So it's not current thinking. I think the significant difference is also in the project scale up that's happened this time and the launch scale up. So I think the operating cash flow, we hope to show very, very strong growth over the next year. Look, I think if markets are very strong, we can never rule out that idea either. But as of now, the thinking is that we can deliver already through the portfolio we've acquired, strong growth for the next couple of years. And then operating cash flow, they're generating will allow us to sustain that growth on an ongoing basis.

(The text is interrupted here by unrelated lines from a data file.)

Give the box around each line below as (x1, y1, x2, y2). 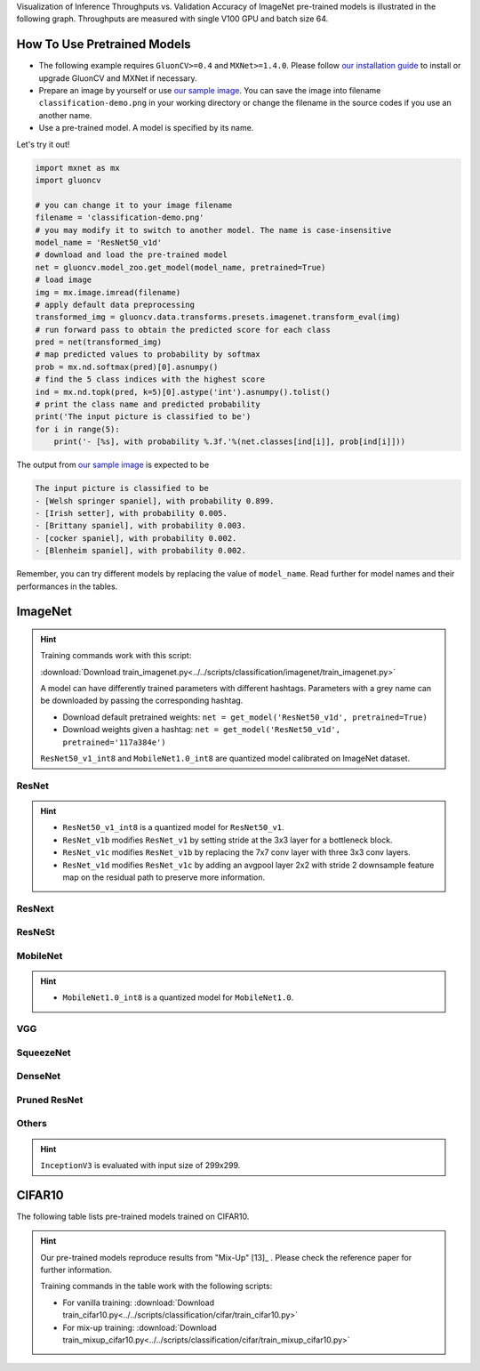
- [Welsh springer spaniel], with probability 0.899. (35, 496, 275, 506)
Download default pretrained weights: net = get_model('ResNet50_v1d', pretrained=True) (62, 712, 428, 722)
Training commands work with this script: (40, 650, 192, 661)
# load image (35, 275, 92, 285)
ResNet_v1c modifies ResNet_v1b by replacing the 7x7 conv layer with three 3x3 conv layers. (62, 847, 411, 858)
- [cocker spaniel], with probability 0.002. (35, 533, 237, 543)
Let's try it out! (16, 139, 70, 149)
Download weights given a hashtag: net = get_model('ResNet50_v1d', (62, 724, 341, 735)
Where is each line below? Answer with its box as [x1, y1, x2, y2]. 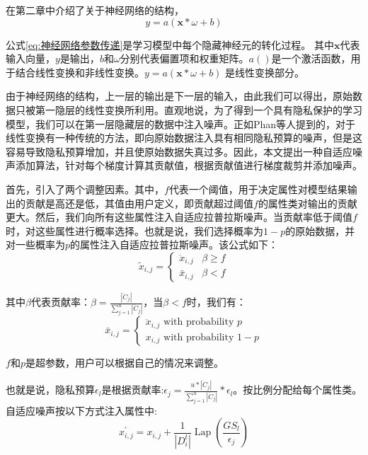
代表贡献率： [30, 294, 91, 309]
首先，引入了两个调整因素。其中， [6, 181, 164, 196]
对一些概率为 [6, 237, 65, 252]
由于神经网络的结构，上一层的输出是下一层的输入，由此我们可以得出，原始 [6, 88, 352, 103]
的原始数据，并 [285, 223, 355, 238]
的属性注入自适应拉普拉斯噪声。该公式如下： [70, 237, 279, 252]
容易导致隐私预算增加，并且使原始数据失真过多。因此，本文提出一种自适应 [6, 144, 352, 159]
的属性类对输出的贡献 [258, 195, 357, 210]

I think the cash flow momentum you should see, I think, would be quite positive. And again, the way the sector works is once the business development comes, then the bookings, then the cash flows, then the profits. I think we've clearly done already the business development. I think the bookings is now hopefully very visible as is cash flow is also starting to become quite visible, we're growing cash flow each year by 40% plus for the last 2, 3 years. We expect another good growth year this year and an extremely strong growth year next financial year. So I think broadly speaking that positively we are very much on track.
All right. Yes. And my last question is to Rajendra. Rajendra, when we look at -- what will be your unrecognized revenue on our books?
Hardly -- because nowadays, we recognize on OC, so most of the revenue gets recognized. Only 10%, 15% of the work completion, which is towards the possession, what is left out is to be recognized. Otherwise, most of the projects where OCs are received are recognized.
So what I'm trying to reconcile is essentially, we have done like almost INR40,000 crores of sales in the last four years. And we have recognized about INR6,500 crores of revenues in the last four years again. I understand a lot of our revenue, sales also happened in LLPs, but still trying to understand or rather reconcile like what could be the unrecognized revenue, which should be a substantial number, but I'm just trying to reconcile that with the balance sheet where I see our current or noncurrent financial liabilities which will be essentially customer agnostic?
Why don't we take it offline and we can do a reconciliation because it will require going project by project, year-by-year. And like you has rightly said, there are projects which are both into JV as well as outright, so we have to see which got recognized in this year or last couple of years.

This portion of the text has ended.